Hi @bbkudk , welcome to Prodigy!
Similar to Doccano, Prodigy also allows JSONL as input. From your example, it seems that following the ner
format will be the simplest. So assuming you have this:
: 1613, "data": "DUNKIN 351099 Q35 10/24 PURCHASE FEASTERVILLE PA DEBIT CARD *6555", "label": [[0, 6, "COMPANYNAME"], [18, 22, "DATE"]]}
With the following fields:
- data:
DUNKIN 351099 Q35 10/24 PURCHASE FEASTERVILLE PA DEBIT CARD *6555
- spans: An entity
COMPANYNAME
that starts from character 0 and ends at 6, and a DATE
entity that starts from character 18 and ends at 22.
(I'm not quite sure what 1613
means, for now I'll assume its an index and I'll deem it irrelevant)

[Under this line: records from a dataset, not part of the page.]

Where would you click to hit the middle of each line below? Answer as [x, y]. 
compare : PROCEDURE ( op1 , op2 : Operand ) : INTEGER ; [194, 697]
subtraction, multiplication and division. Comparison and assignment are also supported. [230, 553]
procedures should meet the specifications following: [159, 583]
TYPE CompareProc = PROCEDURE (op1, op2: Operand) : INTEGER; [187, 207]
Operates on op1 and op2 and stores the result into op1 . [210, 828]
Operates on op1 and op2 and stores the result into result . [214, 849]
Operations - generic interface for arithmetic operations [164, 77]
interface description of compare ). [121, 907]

- What you need to do now is rearrange your data into its corresponding Prodigy task format:
{
"text": "DUNKIN 351099 Q35 10/24 PURCHASE FEASTERVILLE PA DEBIT CARD *6555",
"spans": [
{"start": 0, "end": 6, "label": "COMPANYNAME"},
{"start": 18, "end": 22, "label": "DATE"}
]
}
It's the same information, but just in a different format. You have to do this for each text in your dataset, and you have to save them in JSONL. Usually, a JSONL file has one example per line. I only indented the text above for clarity, but you want to have something like this:
# Sample JSONL file - one sample per file
{"text": ....
{"text": ...
...
You can achieve this programmatically through Python by iterating through all your texts and formatting them inside a dictionary.

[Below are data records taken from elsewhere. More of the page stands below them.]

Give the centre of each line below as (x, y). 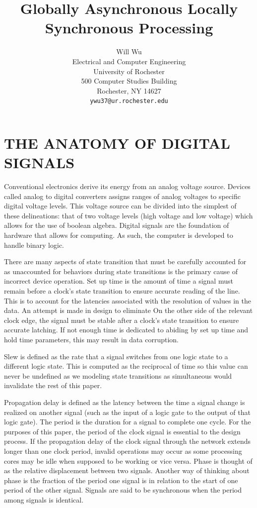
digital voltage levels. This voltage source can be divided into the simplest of (120, 206)
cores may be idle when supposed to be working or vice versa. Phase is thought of (128, 460)
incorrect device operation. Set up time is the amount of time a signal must (119, 281)
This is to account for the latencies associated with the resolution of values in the (128, 300)
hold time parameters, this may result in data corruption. (92, 339)
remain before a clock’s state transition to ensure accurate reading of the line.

- Once you have your JSONL file (we'll call it
source.jsonl
for now), you can now use prodigy
and start annotating and correcting your labels. You can use either the ner.manual
("I just want to label them by myself, I don't need any help from a model") or ner.correct
("I want to correct my annotations with a model actively helping me") for annotation. The simplest case may be to just use ner.manual
:
prodigy ner.manual my_dataset blank:en ./source.jsonl --label COMPANYNAME,DATE
With the following parameters:
-
ner.manual
: the recipe to use. There are a lot of recipes for NER, and you can choose any based on your task
-
my_dataset
: the dataset name where your annotations will be saved
-
blank:en
: the spaCy model for tokenization. You can use a trained pipeline or just a blank model.
-
./source.jsonl
: the data source from Doccano that you've formatted into Prodigy
-
--label COMPANYNAME,DATE
: the labels you'll use for annotation
If everything goes well, then you can head to your browser (localhost:8080
) and start annotating
Hopefully it clears things up, feel free to follow up if you have any more questions!